All pictures must be left out as you transcribe the lines from the first line of the data to the line containing "GStreamer-Rahenwerk gefunden: [4, 385, 106, 395]", both included.

+++ Material for this task

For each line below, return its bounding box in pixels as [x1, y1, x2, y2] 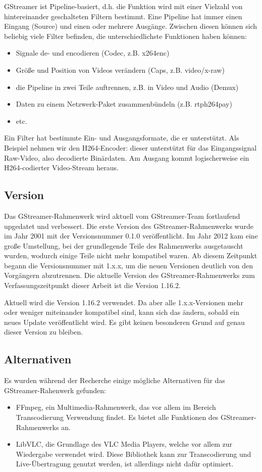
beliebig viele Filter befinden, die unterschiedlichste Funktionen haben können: [4, 30, 247, 41]
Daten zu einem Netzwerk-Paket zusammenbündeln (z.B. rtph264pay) [16, 99, 232, 109]
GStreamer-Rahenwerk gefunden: [4, 385, 106, 395]
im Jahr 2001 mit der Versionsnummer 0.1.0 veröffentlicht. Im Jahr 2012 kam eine [4, 230, 258, 241]
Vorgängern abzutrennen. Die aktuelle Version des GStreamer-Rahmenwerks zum [4, 270, 255, 280]
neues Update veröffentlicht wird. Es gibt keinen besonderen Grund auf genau [4, 316, 245, 327]
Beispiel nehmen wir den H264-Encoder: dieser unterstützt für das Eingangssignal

++++++

Task output =>
For each line below, return its bounding box in pixels as [x1, y1, x2, y2] 
beliebig viele Filter befinden, die unterschiedlichste Funktionen haben können: [4, 30, 247, 41]
Daten zu einem Netzwerk-Paket zusammenbündeln (z.B. rtph264pay) [16, 99, 232, 109]
GStreamer-Rahenwerk gefunden: [4, 385, 106, 395]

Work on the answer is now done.